Page:Voltaire - Œuvres complètes Garnier tome19.djvu/324

Le texte de cette page a été corrigé et est conforme au fac-similé.
314
GRÉGOIRE VII.

GRÉGOIRE VII[1].


Bayle lui-même, en convenant que Grégoire fut le boute-feu de l’Europe[2], lui accorde le titre de grand homme. « Que l’ancienne Rome, dit-il, qui ne se piquait que de conquêtes et de la vertu militaire, ait subjugué tant d’autres peuples, cela est beau et glorieux selon le monde ; mais on n’en est pas surpris quand on y fait un peu réflexion. C’est bien un autre sujet de surprise quand on voit la nouvelle Rome, ne se piquant que du ministère apostolique, acquérir une autorité sous laquelle les plus grands monarques ont été contraints de plier. Car on peut dire qu’il n’y a presque point d’empereur qui ait tenu tête aux papes qui ne se soit enfin très-mal trouvé de sa résistance. Encore aujourd’hui, les démêlés des plus puissants princes avec la cour de Rome se terminent presque toujours à leur confusion. »

Je ne suis en rien de l’avis de Bayle.
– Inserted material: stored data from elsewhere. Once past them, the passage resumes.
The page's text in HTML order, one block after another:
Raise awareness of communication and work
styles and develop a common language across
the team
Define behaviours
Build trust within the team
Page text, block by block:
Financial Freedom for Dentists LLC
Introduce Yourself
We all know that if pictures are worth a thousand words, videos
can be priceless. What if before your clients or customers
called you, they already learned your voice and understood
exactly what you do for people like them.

Il pourra se trouver bien des gens qui ne seront pas de mon avis ; mais le voici, et le réfutera qui voudra.

1° Ce n’est pas à la confusion des princes d’Orange et des sept Provinces-Unies que se sont terminés leurs différends avec Rome ; et Bayle, se moquant de Rome dans Amsterdam, était un assez bel exemple du contraire.
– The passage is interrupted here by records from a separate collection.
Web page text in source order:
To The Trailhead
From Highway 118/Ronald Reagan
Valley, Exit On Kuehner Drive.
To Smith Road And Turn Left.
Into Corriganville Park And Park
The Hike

Les triomphes de la reine Élisabeth, de Gustave Vasa en Suède, des rois de Danemark, de tous les princes du nord de l’Allemagne, de la plus belle partie de l’Hélvétie, de la seule petite ville de Genève, sur la politique de la cour romaine, sont d’assez bons témoignages qu’il est aisé de lui résister en fait de religion et de gouvernement.

2° Le saccagement de Rome par les troupes de Charles-Quint ; le pape Clément VII prisonnier au château Saint-Ange ; Louis XIV obligeant le pape Alexandre VII à lui demander pardon, et érigeant dans Rome même un monument de la soumission du pape ; et de nos jours les jésuites, cette principale milice papale détruite si aisément en Espagne, en France, à Naples, à Goa, et dans le Paraguai ; tout cela prouve assez que quand les princes puissants sont mécontents de Rome, ils ne terminent point cette querelle à leur confusion : ils pourront se laisser fléchir, mais ils ne seront pas confondus.

  1. Questions sur l’Encyclopédie, sixième partie, 1771. (B.)
  2. Voyez Bayle, à l’article Grégoire.